*TO DO*
Output the data below only from the line containing "era azul de paz y olvido... [71, 297]" up to and including the line containing "Blues jazz blends", exact and with the pictures left out.

··· DATA FOR THIS EXERCISE

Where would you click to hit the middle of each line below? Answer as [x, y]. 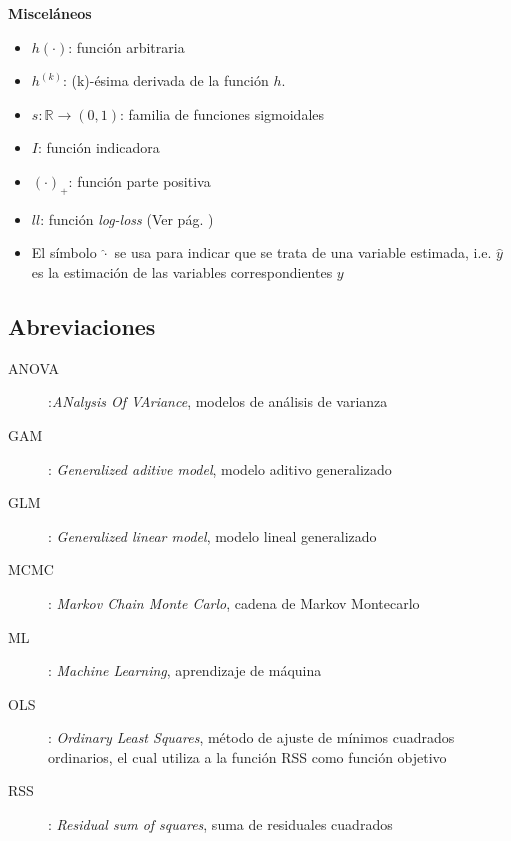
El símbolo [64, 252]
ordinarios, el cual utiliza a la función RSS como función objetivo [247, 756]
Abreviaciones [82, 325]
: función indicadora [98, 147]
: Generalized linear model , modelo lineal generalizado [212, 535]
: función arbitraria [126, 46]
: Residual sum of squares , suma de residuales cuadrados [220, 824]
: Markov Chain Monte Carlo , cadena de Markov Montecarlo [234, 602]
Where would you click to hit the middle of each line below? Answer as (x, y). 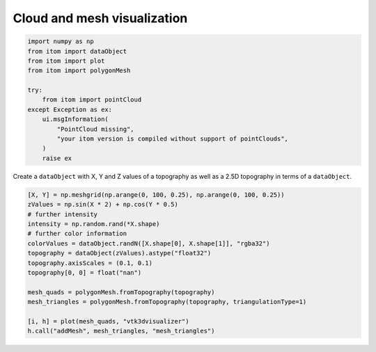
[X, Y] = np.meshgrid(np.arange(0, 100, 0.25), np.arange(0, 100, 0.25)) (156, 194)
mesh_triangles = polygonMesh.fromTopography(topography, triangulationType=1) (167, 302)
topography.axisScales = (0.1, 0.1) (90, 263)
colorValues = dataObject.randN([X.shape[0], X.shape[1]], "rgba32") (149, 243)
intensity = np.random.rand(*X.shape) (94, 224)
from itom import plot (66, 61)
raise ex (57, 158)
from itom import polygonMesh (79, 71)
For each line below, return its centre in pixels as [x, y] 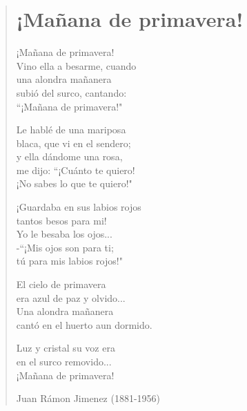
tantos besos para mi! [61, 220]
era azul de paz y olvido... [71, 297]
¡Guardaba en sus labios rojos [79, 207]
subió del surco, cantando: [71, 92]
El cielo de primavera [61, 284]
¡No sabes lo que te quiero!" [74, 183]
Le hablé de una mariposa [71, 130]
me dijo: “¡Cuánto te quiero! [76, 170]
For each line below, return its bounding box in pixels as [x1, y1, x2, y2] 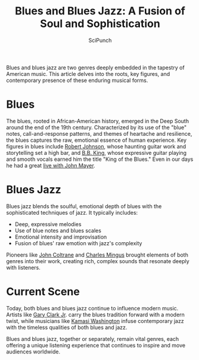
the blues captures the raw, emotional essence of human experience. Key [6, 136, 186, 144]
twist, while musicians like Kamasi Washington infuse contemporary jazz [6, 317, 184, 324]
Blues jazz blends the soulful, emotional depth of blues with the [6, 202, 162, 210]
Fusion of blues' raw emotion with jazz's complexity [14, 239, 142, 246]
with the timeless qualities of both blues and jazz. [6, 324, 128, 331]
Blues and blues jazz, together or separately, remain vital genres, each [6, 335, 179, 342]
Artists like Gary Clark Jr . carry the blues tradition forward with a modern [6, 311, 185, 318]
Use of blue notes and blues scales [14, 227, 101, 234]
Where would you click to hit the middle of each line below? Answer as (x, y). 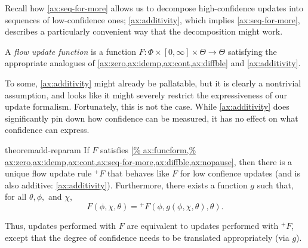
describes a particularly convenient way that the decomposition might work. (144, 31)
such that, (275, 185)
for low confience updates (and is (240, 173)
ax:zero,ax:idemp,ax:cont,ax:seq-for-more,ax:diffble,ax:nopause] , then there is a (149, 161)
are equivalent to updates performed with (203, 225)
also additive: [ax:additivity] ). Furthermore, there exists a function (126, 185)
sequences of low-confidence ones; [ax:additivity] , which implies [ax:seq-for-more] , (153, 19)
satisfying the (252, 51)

······

*FINISHED TASK*
era azul de paz y olvido... [71, 297]
¡Guardaba en sus labios rojos [79, 207]
subió del surco, cantando: [71, 92]
El cielo de primavera [61, 284]
¡No sabes lo que te quiero!" [74, 183]
Le hablé de una mariposa [71, 130]
me dijo: “¡Cuánto te quiero! [76, 170]
For each line below, return its bounding box in pixels as [x1, y1, x2, y2] 
the blues captures the raw, emotional essence of human experience. Key [6, 136, 186, 144]
twist, while musicians like Kamasi Washington infuse contemporary jazz [6, 317, 184, 324]
Blues jazz blends the soulful, emotional depth of blues with the [6, 202, 162, 210]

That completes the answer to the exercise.